2. The Critical Impact of Patient Sample Testing During the COVID-19 Pandemic

Despite numerous challenges, the COVID-19 pandemic underscored the vital role of laboratory medicine and patient sample testing in managing public health crises, including both COVID-19 and other global emergencies. Beyond its essential role in diagnosing acute SARS-CoV-2 infections [8], this section explores key aspects of patient sample testing that emerged throughout the course of the ongoing pandemic, primarily derived from our expertise, to highlight important lessons that can guide strategies for managing future infectious challenges (Table 1). To support the discussion, relevant bibliographic references were identified through systematic searches of scientific databases.

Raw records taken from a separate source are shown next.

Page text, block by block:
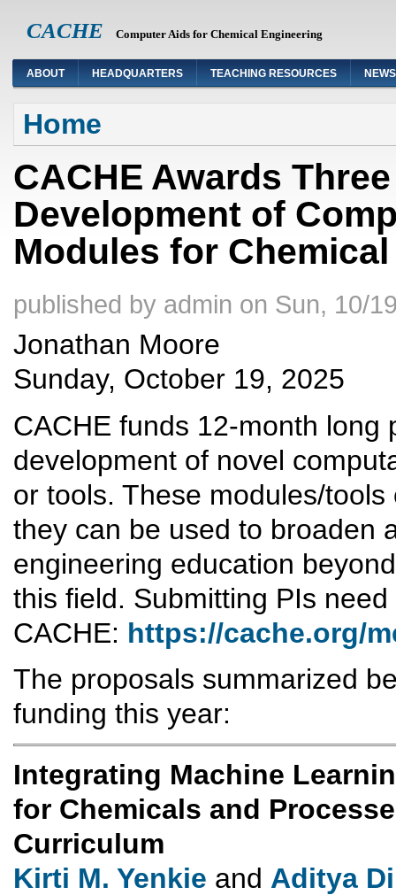
CACHE Computer Aids for Chemical Engineering
ABOUT HEADQUARTERS TEACHING RESOURCES NEWS
You are here
Home
CACHE Awards
Development of
Modules for
published by admin on Sun, 10/
Jonathan Moore
Sunday, October 19, 2025
CACHE funds 12-month long
development of novel
or tools. These modules/
they can be used to broaden
engineering education
this field. Submitting PIs
CACHE: https://cache.org/
The proposals summarized
funding this year:
Integrating Machine
for Chemicals and
Curriculum
Kirti M. Yenkie and Aditya
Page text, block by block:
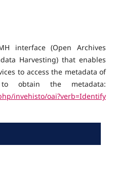
interface (Open Archives
Harvesting) that enables
to access the metadata of
obtain the metadata:
invehisto/oai?verb=Identify
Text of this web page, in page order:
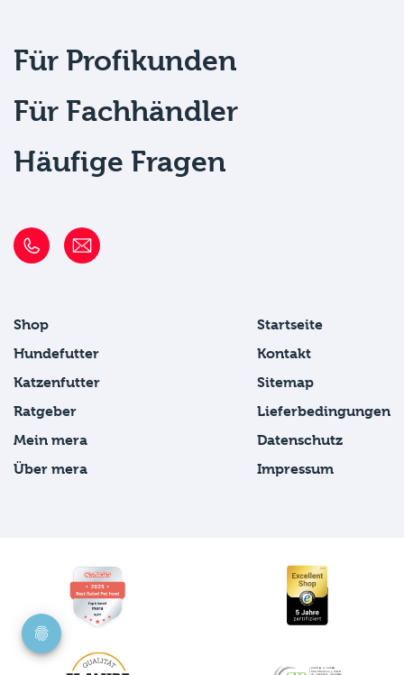
Für Profikunden
Für Fachhändler
Häufige Fragen
Shop
Hundefutter
Katzenfutter
Ratgeber
Mein mera
Über mera
Startseite
Kontakt
Sitemap
Lieferbedingungen
Datenschutz
Impressum
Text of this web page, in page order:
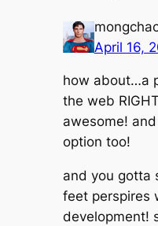
April 16,
how about…a
the web
awesome!
option too!
and you gotta
feet perspires
development!
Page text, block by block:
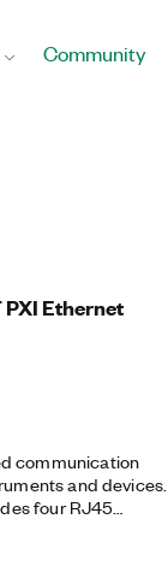
Community
Ethernet
communication
and devices.
four RJ45
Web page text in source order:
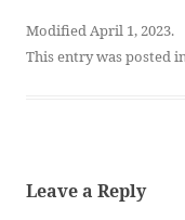
Modified April 1, 2023.
This entry was posted
Leave a Reply
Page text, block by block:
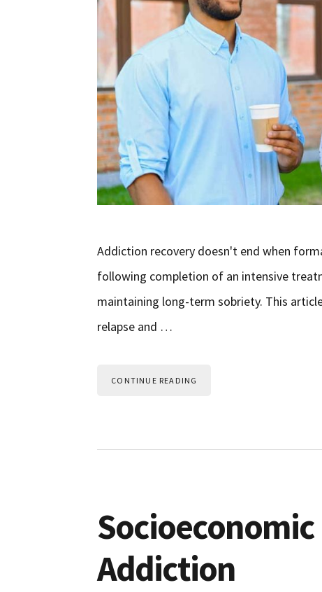
Addiction recovery doesn't end when
following completion of an intensive
maintaining long-term sobriety. This
relapse and …
CONTINUE READING
Addiction
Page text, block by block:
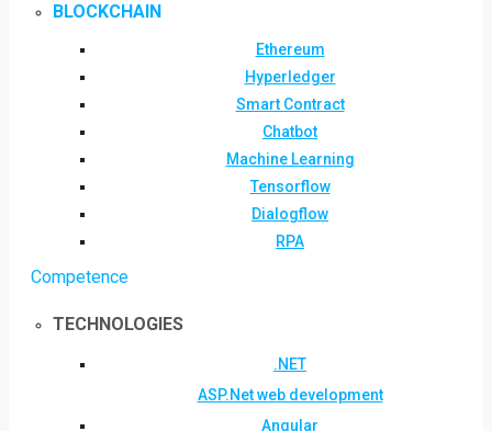
BLOCKCHAIN
Ethereum
Hyperledger
Smart Contract
Chatbot
Machine Learning
Tensorflow
Dialogflow
RPA
Competence
TECHNOLOGIES
.NET
ASP.Net web development
Angular
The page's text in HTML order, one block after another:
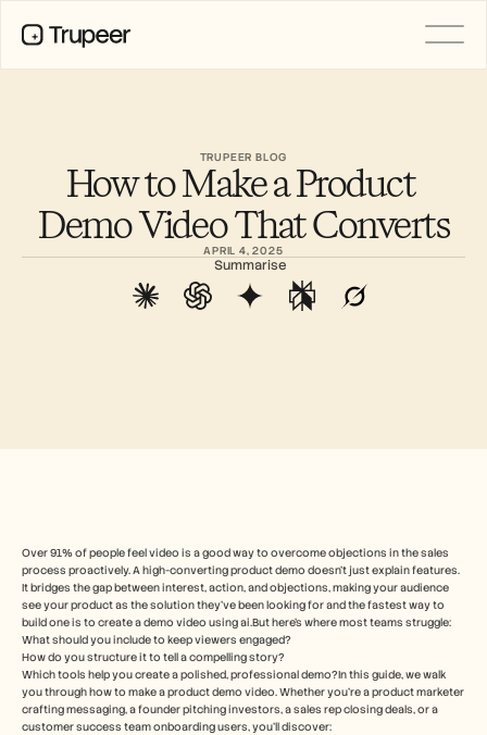
TRUPEER BLOG
How to Make a Product
Demo Video That Converts
APRIL 4, 2025
Summarise
Over 91% of people feel video is a good way to overcome objections in the sales
process proactively. A high-converting product demo doesn't just explain features.
It bridges the gap between interest, action, and objections, making your audience
see your product as the solution they've been looking for and the fastest way to
build one is to create a demo video using ai.But here’s where most teams struggle:
What should you include to keep viewers engaged?
How do you structure it to tell a compelling story?
Which tools help you create a polished, professional demo?In this guide, we walk
you through how to make a product demo video. Whether you’re a product marketer
crafting messaging, a founder pitching investors, a sales rep closing deals, or a
customer success team onboarding users, you’ll discover:
Translation
Knowledge Base
AI Avatars
Brand Kits
Shared Pages
Partner Program
USECASES
Change Management
Sales Enablement
Pre-sales
Product Marketing
Customer Success
Training
See more
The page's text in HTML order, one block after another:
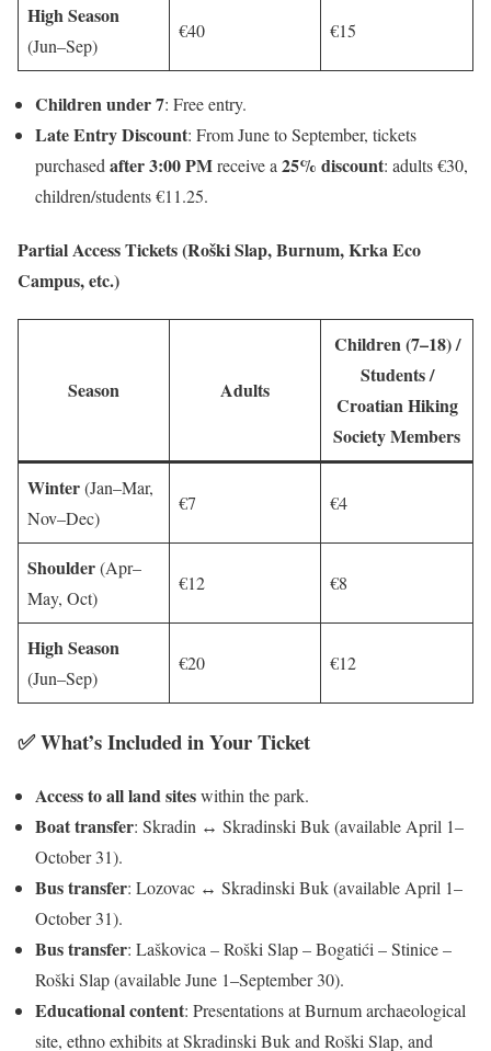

2.1. Prediction and Better Control of SARS-CoV-2 Outbreaks

Integrating laboratory testing into infectious disease surveillance programs can significantly enhance the prediction, prevention, and management of local outbreaks. Accurate and timely test results—whether positive, negative, or inclusive of viral load—enable the rapid identification, isolation, and clinical management of infectious individuals, thereby reducing the risk of transmission both within households and in the broader community. Additionally, incorporating laboratory data into predictive modeling improves outbreak forecasting by identifying transmission patterns and hotspots [8].
These key aspects have been confirmed by a number of studies. Zhu et al. developed a logistic model based on SARS-CoV-2 testing, the date of the infection, generation time distributions, and locations to estimate the transmission distance of infections [9]. It was found that SARS-CoV-2 population screening by means of molecular testing within five days from identification of the first positive case would permit confining the outbreak within a limit of 2.2 km, thus effectively and rapidly stopping the outbreak from becoming larger. In another study, Grassly et al. explored the effectiveness of a weekly screen of high-risk groups irrespective of symptoms by means of molecular biology techniques [10] and estimated that SARS-CoV-2 transmission could be reduced by over 20%, thus contributing to the early stop of local outbreaks by timely isolation of positive cases. These important aspects were summarized in the review article by Mercer and Salit [11], who concluded that most population-scale testing programs resulted in a significant mitigation of SARS-CoV-2 transmission and reduction of reproductive numbers, which ultimately reflects the burden of viral transmission within a specific population.
Early identification by timely SARS-CoV-2 testing also provides incremental benefits in circumscribed environments populated by subjects at higher risk of unfavorable clinical courses, such as residents of long-term care homes. In the study of Brown et al. [12], early outbreak detection (i.e., within 2 infectious resident-days) was associated with a much lower rate of secondary infections compared to late (i.e., ≥3 infectious resident-days) outbreak detection (3.3 vs. 10.3%; p < 0.001).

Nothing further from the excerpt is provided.